# Exercise
Using the data below, output a verbatim copy of the lines between the one holding "characters. Users also" and the one holding "option(s). This command", inclusive, without any pictures.

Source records
################

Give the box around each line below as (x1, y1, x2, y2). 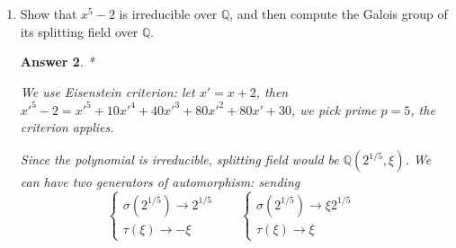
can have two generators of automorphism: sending (20, 173, 300, 191)
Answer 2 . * (20, 52, 94, 71)
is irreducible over (119, 4, 218, 22)
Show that (20, 4, 77, 22)
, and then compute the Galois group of (229, 4, 448, 22)
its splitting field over (20, 22, 139, 40)
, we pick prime (291, 100, 377, 119)
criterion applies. (20, 118, 114, 137)
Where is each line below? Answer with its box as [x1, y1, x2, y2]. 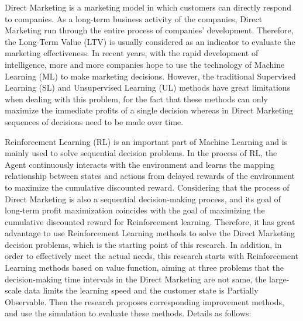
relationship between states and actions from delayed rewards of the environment [5, 170, 295, 182]
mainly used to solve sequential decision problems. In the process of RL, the [5, 147, 277, 159]
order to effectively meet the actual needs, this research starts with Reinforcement [5, 250, 299, 262]
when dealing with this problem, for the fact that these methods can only [5, 92, 268, 105]
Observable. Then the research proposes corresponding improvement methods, [5, 295, 284, 308]
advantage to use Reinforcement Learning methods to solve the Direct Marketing [5, 227, 295, 239]
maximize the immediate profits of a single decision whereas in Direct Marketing [5, 104, 293, 116]
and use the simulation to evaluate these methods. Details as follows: [5, 307, 252, 319]
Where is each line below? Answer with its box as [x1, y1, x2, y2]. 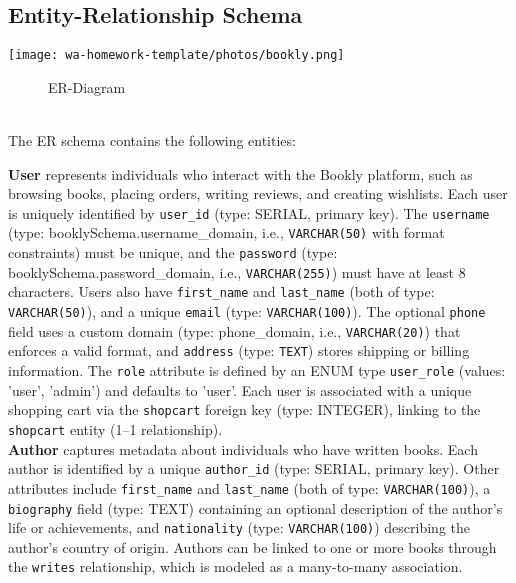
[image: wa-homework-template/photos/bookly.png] [8, 48, 345, 63]
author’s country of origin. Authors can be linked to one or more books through [8, 536, 497, 557]
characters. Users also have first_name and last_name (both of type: [8, 281, 435, 302]
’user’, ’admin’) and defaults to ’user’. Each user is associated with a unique [8, 379, 472, 400]
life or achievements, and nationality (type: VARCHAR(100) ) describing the [8, 517, 470, 538]
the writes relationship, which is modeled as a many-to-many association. [8, 556, 463, 577]
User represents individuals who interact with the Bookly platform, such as [8, 163, 473, 184]
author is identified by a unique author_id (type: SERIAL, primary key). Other [8, 458, 500, 479]
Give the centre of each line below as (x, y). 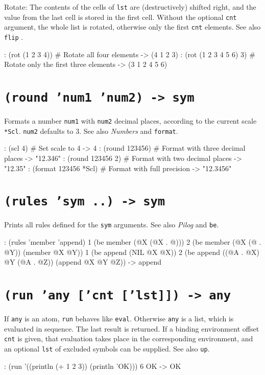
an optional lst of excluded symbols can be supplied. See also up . (107, 348)
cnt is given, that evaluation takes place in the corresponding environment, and (129, 338)
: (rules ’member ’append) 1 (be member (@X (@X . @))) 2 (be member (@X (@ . (133, 242)
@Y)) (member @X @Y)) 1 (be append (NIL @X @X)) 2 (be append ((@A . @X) (132, 252)
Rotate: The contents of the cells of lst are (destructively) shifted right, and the (130, 7)
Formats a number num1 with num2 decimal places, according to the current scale (130, 121)
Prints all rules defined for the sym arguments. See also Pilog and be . (112, 225)
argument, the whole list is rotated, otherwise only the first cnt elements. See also (132, 27)
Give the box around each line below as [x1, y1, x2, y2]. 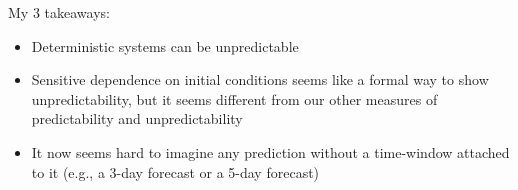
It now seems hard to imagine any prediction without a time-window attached [31, 141, 510, 162]
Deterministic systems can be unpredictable [31, 35, 299, 56]
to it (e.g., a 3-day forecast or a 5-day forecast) [31, 161, 320, 182]
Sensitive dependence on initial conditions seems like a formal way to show [31, 69, 489, 90]
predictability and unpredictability [31, 108, 243, 129]
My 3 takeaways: [8, 2, 110, 22]
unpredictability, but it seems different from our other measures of [31, 88, 438, 109]
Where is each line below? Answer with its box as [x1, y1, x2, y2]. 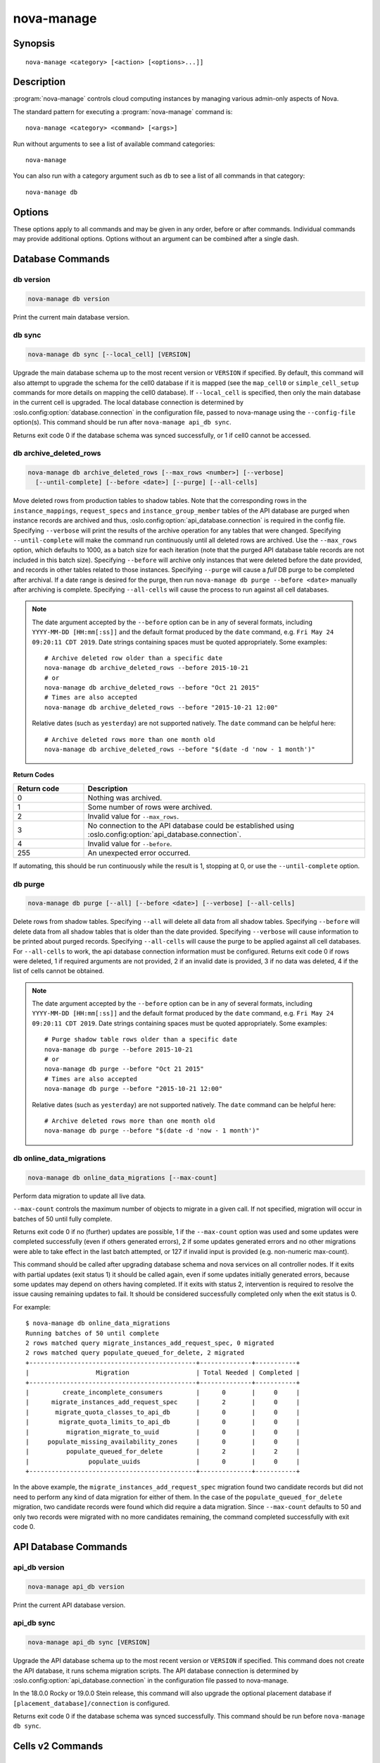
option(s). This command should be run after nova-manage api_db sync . [13, 418, 232, 427]
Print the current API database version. [13, 1601, 126, 1609]
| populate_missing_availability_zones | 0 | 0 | [25, 1437, 300, 1446]
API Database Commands [13, 1541, 128, 1553]
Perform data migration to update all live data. [13, 1192, 146, 1200]
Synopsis [13, 37, 56, 49]
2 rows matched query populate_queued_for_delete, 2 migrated [25, 1349, 245, 1357]
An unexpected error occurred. [87, 848, 191, 858]
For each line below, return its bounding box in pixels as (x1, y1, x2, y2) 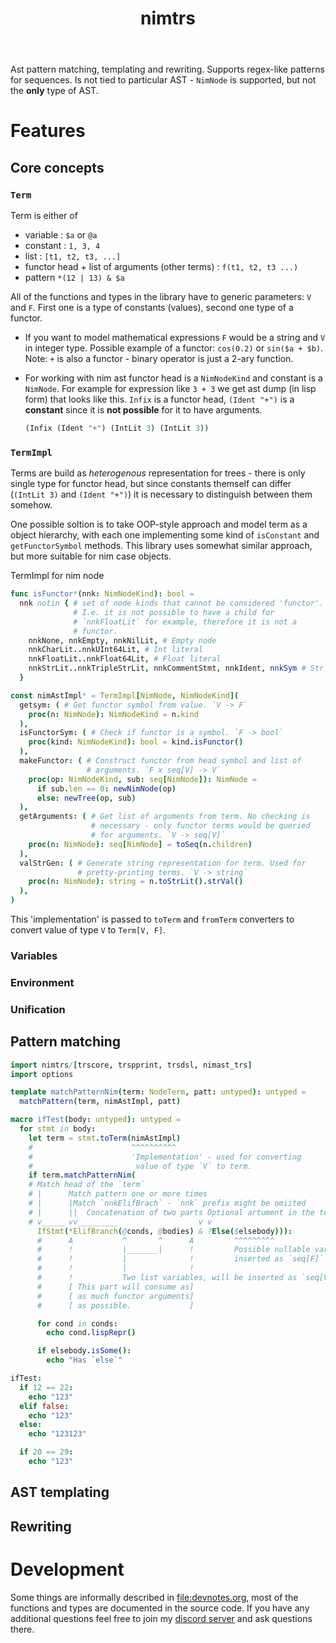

################

# Response to this task
characters. Users also have first_name and last_name (both of type: [8, 281, 435, 302]
’user’, ’admin’) and defaults to ’user’. Each user is associated with a unique [8, 379, 472, 400]
life or achievements, and nationality (type: VARCHAR(100) ) describing the [8, 517, 470, 538]
the writes relationship, which is modeled as a many-to-many association. [8, 556, 463, 577]
User represents individuals who interact with the Bookly platform, such as [8, 163, 473, 184]
author is identified by a unique author_id (type: SERIAL, primary key). Other [8, 458, 500, 479]
Give the centre of each line below as (x, y). 
an optional lst of excluded symbols can be supplied. See also up . (107, 348)
cnt is given, that evaluation takes place in the corresponding environment, and (129, 338)
: (rules ’member ’append) 1 (be member (@X (@X . @))) 2 (be member (@X (@ . (133, 242)
@Y)) (member @X @Y)) 1 (be append (NIL @X @X)) 2 (be append ((@A . @X) (132, 252)
Rotate: The contents of the cells of lst are (destructively) shifted right, and the (130, 7)
Formats a number num1 with num2 decimal places, according to the current scale (130, 121)
Prints all rules defined for the sym arguments. See also Pilog and be . (112, 225)
argument, the whole list is rotated, otherwise only the first cnt elements. See also (132, 27)
Give the box around each line below as [x1, y1, x2, y2]. 
It now seems hard to imagine any prediction without a time-window attached [31, 141, 510, 162]
Deterministic systems can be unpredictable [31, 35, 299, 56]
to it (e.g., a 3-day forecast or a 5-day forecast) [31, 161, 320, 182]
Sensitive dependence on initial conditions seems like a formal way to show [31, 69, 489, 90]
predictability and unpredictability [31, 108, 243, 129]
My 3 takeaways: [8, 2, 110, 22]
unpredictability, but it seems different from our other measures of [31, 88, 438, 109]
Where is each line below? Answer with its box as [x1, y1, x2, y2]. 
option(s). This command should be run after nova-manage api_db sync . [13, 418, 232, 427]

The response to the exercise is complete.